Copy each of the records exactly.

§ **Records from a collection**
-----

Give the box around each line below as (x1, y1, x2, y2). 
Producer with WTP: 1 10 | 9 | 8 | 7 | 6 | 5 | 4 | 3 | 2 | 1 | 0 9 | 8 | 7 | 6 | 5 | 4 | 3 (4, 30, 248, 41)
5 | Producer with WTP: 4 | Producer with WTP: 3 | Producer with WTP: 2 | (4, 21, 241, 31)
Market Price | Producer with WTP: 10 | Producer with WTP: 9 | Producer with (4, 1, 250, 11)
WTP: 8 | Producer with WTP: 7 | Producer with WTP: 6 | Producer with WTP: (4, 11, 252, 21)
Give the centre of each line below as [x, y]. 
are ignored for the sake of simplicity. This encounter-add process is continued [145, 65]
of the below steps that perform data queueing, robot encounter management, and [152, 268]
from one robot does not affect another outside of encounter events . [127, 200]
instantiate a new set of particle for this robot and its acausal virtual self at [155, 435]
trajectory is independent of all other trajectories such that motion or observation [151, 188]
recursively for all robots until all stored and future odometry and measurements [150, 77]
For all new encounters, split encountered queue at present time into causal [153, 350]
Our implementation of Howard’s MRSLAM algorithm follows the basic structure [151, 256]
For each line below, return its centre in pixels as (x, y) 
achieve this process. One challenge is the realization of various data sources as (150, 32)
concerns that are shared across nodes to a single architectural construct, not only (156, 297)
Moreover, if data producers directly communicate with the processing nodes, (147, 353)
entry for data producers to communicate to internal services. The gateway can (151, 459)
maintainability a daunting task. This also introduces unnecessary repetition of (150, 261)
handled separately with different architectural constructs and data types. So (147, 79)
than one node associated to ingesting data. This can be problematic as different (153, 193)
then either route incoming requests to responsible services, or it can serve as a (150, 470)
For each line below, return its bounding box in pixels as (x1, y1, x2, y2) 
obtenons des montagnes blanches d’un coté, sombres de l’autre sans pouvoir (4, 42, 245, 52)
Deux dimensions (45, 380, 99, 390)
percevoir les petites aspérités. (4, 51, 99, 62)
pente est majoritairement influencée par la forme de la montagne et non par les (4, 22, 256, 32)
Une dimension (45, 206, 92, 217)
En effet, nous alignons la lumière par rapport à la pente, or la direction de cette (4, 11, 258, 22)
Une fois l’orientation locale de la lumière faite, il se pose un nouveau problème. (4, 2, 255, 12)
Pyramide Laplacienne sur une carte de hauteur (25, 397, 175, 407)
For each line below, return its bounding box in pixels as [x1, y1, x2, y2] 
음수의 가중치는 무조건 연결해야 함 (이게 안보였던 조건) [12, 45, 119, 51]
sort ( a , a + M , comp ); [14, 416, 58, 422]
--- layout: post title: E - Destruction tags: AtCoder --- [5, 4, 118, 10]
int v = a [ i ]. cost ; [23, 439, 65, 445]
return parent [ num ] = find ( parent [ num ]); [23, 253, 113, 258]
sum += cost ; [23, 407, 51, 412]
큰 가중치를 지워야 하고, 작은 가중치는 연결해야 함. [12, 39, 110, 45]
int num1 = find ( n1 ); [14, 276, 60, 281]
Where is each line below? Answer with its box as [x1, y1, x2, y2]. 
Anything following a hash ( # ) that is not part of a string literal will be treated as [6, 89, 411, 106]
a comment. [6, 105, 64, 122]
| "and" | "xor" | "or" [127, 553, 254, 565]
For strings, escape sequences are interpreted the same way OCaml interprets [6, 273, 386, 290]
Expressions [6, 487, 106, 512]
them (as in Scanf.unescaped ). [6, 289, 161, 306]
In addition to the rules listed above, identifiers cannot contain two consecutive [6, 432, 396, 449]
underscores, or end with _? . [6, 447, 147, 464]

-----

§ **Expected output**
Give the box around each line below as (x1, y1, x2, y2). 
Producer with WTP: 1 10 | 9 | 8 | 7 | 6 | 5 | 4 | 3 | 2 | 1 | 0 9 | 8 | 7 | 6 | 5 | 4 | 3 (4, 30, 248, 41)
5 | Producer with WTP: 4 | Producer with WTP: 3 | Producer with WTP: 2 | (4, 21, 241, 31)
Market Price | Producer with WTP: 10 | Producer with WTP: 9 | Producer with (4, 1, 250, 11)
WTP: 8 | Producer with WTP: 7 | Producer with WTP: 6 | Producer with WTP: (4, 11, 252, 21)
Give the centre of each line below as [x, y]. 
are ignored for the sake of simplicity. This encounter-add process is continued [145, 65]
of the below steps that perform data queueing, robot encounter management, and [152, 268]
from one robot does not affect another outside of encounter events . [127, 200]
instantiate a new set of particle for this robot and its acausal virtual self at [155, 435]
trajectory is independent of all other trajectories such that motion or observation [151, 188]
recursively for all robots until all stored and future odometry and measurements [150, 77]
For all new encounters, split encountered queue at present time into causal [153, 350]
Our implementation of Howard’s MRSLAM algorithm follows the basic structure [151, 256]
For each line below, return its centre in pixels as (x, y) 
achieve this process. One challenge is the realization of various data sources as (150, 32)
concerns that are shared across nodes to a single architectural construct, not only (156, 297)
Moreover, if data producers directly communicate with the processing nodes, (147, 353)
entry for data producers to communicate to internal services. The gateway can (151, 459)
maintainability a daunting task. This also introduces unnecessary repetition of (150, 261)
handled separately with different architectural constructs and data types. So (147, 79)
than one node associated to ingesting data. This can be problematic as different (153, 193)
then either route incoming requests to responsible services, or it can serve as a (150, 470)
For each line below, return its bounding box in pixels as (x1, y1, x2, y2) 
obtenons des montagnes blanches d’un coté, sombres de l’autre sans pouvoir (4, 42, 245, 52)
Deux dimensions (45, 380, 99, 390)
percevoir les petites aspérités. (4, 51, 99, 62)
pente est majoritairement influencée par la forme de la montagne et non par les (4, 22, 256, 32)
Une dimension (45, 206, 92, 217)
En effet, nous alignons la lumière par rapport à la pente, or la direction de cette (4, 11, 258, 22)
Une fois l’orientation locale de la lumière faite, il se pose un nouveau problème. (4, 2, 255, 12)
Pyramide Laplacienne sur une carte de hauteur (25, 397, 175, 407)
For each line below, return its bounding box in pixels as [x1, y1, x2, y2] 
음수의 가중치는 무조건 연결해야 함 (이게 안보였던 조건) [12, 45, 119, 51]
sort ( a , a + M , comp ); [14, 416, 58, 422]
--- layout: post title: E - Destruction tags: AtCoder --- [5, 4, 118, 10]
int v = a [ i ]. cost ; [23, 439, 65, 445]
return parent [ num ] = find ( parent [ num ]); [23, 253, 113, 258]
sum += cost ; [23, 407, 51, 412]
큰 가중치를 지워야 하고, 작은 가중치는 연결해야 함. [12, 39, 110, 45]
int num1 = find ( n1 ); [14, 276, 60, 281]
Where is each line below? Answer with its box as [x1, y1, x2, y2]. 
Anything following a hash ( # ) that is not part of a string literal will be treated as [6, 89, 411, 106]
a comment. [6, 105, 64, 122]
| "and" | "xor" | "or" [127, 553, 254, 565]
For strings, escape sequences are interpreted the same way OCaml interprets [6, 273, 386, 290]
Expressions [6, 487, 106, 512]
them (as in Scanf.unescaped ). [6, 289, 161, 306]
In addition to the rules listed above, identifiers cannot contain two consecutive [6, 432, 396, 449]
underscores, or end with _? . [6, 447, 147, 464]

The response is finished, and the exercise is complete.